For HEK293 and other mammalian cell lines, it is recommended to culture cells in a 37°C, 5% CO2 incubator. Some studies have shown that incubating the temperature from 37°C to 33°C 24 hours after transfection can increase the protein expression of HEK293 cells.

Although the basal media provided by different suppliers are very similar, minor differences between them may affect the growth of specific expressing cell lines. 

Be sure to optimize the concentration, pH, type, and even batch or batch number of external components, such as serum added to the culture medium.

Medium additives:

In some cases, we recommend adding specific reagents to the medium to increase protein expression. For example, adding histone deacetylase inhibitors can depolymerize chromatin and increase the transcriptional activity of integrated genes. Alternatively, adding specific growth factors to the medium can help increase protein production.

Strategy 3: Use a fusion partner

Protein tags are short peptide sequences inserted into recombinant proteins and can be used to increase protein expression. It is usually removed by enzyme digestion or chemical reagents at the end of protein expression.

Choosing the right label for a particular expression system depends on many factors. If the goal is to obtain extremely high yields, you need to use solubilizing tags. 

For example, GST has a strong translation initiation signal and can promote high-level expression.
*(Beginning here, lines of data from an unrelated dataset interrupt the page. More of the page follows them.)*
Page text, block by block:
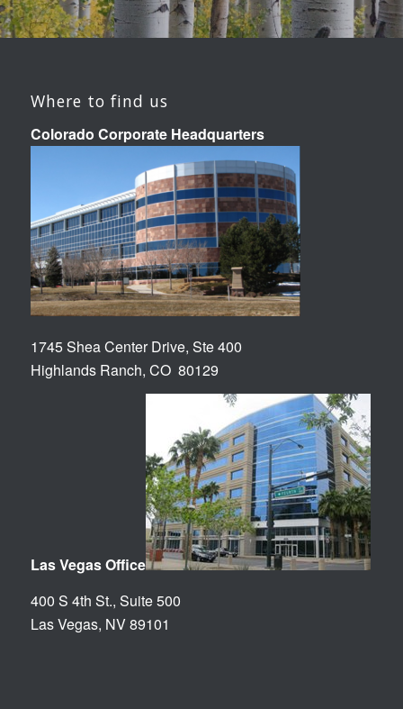
Where to find us
Colorado Corporate Headquarters
1745 Shea Center Drive, Ste 400
Highlands Ranch, CO 80129
Las Vegas Office
400 S 4th St., Suite 500
Las Vegas, NV 89101

However, if a lower expression level is required, it is recommended to use more stringent epitope tags, such as His tags.

Strategy 4: Optimize the purification method

Design different purification methods according to downstream applications and purity requirements. 

If the protein expression level is high, the one-step affinity purification method can be used to obtain sufficient quantity and purity of protein to meet various downstream applications. 

If further purification is required, size exclusion chromatography (SEC) can usually be performed after affinity purification. For further purification, ion exchange chromatography (Ion Exchange, IEX) can be used.